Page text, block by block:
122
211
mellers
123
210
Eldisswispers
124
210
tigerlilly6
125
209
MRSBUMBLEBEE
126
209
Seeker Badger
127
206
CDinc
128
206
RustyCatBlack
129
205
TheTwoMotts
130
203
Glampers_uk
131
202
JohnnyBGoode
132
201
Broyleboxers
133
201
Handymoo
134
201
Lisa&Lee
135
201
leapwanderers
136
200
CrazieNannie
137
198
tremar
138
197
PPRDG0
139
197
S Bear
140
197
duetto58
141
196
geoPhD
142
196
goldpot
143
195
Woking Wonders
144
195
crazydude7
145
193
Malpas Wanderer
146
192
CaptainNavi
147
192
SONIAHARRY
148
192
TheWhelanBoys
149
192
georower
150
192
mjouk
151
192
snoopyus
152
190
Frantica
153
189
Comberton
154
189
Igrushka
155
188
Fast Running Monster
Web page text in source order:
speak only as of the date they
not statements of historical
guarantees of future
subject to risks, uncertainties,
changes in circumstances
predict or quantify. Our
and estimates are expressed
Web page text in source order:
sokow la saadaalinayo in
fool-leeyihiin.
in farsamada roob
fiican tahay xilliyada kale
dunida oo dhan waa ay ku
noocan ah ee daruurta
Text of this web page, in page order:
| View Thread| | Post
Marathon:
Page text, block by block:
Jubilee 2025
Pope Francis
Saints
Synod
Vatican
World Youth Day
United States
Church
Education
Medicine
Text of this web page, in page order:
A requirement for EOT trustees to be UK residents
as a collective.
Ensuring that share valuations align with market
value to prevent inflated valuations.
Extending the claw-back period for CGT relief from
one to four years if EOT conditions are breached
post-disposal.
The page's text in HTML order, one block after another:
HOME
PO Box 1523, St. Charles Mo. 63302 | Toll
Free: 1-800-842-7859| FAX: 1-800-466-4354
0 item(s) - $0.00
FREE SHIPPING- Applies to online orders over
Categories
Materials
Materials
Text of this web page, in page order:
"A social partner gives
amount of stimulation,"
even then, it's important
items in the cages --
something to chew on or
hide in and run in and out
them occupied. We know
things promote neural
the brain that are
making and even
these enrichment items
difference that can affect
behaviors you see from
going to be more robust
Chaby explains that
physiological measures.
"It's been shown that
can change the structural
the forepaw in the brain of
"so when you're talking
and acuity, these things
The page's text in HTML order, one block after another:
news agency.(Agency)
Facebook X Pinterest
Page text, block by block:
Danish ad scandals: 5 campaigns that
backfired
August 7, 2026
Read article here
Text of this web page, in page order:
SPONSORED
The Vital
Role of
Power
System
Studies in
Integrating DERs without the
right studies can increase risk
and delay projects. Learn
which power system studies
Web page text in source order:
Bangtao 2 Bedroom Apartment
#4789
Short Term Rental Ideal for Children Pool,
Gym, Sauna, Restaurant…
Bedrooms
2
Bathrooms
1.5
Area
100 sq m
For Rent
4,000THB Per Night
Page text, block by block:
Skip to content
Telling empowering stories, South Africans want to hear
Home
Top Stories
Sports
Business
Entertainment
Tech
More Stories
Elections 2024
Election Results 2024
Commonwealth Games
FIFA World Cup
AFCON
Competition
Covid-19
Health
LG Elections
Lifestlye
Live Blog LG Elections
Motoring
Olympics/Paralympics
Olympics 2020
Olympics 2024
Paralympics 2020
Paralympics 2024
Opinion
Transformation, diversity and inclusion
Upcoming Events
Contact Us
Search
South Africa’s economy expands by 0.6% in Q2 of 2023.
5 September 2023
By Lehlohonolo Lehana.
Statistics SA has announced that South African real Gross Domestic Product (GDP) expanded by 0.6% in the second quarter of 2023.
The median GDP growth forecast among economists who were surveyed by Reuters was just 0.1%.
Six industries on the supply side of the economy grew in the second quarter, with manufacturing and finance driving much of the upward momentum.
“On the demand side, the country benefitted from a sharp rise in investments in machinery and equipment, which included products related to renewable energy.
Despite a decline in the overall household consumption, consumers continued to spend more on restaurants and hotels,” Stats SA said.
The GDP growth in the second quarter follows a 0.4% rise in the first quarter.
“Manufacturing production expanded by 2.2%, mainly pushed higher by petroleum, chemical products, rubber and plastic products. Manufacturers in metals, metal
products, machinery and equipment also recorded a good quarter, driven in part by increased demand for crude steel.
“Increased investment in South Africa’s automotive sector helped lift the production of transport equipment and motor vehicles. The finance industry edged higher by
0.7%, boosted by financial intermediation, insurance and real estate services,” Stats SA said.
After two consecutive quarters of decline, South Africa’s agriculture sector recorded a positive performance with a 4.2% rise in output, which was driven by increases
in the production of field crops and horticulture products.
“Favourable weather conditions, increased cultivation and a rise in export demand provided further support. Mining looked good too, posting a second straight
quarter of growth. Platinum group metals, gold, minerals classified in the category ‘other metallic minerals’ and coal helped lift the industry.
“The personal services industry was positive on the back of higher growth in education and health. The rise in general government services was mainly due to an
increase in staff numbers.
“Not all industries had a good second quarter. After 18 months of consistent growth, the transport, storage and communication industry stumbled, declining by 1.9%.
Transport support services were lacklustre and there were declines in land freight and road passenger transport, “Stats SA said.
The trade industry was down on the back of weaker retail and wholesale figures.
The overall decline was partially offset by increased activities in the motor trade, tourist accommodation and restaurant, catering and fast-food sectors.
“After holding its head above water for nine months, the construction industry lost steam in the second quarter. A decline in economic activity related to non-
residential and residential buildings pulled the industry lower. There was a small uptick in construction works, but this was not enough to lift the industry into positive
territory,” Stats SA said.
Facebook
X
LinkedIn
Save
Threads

+===+

AIM OF THE EXERCISE: Given the data above, transcribe exactly the lines from the one containing "The GDP growth" down to the one containing "edged higher by", and no others.

SOLUTION FOR THIS EXERCISE:
The GDP growth in the second quarter follows a 0.4% rise in the first quarter.
“Manufacturing production expanded by 2.2%, mainly pushed higher by petroleum, chemical products, rubber and plastic products. Manufacturers in metals, metal
products, machinery and equipment also recorded a good quarter, driven in part by increased demand for crude steel.
“Increased investment in South Africa’s automotive sector helped lift the production of transport equipment and motor vehicles. The finance industry edged higher by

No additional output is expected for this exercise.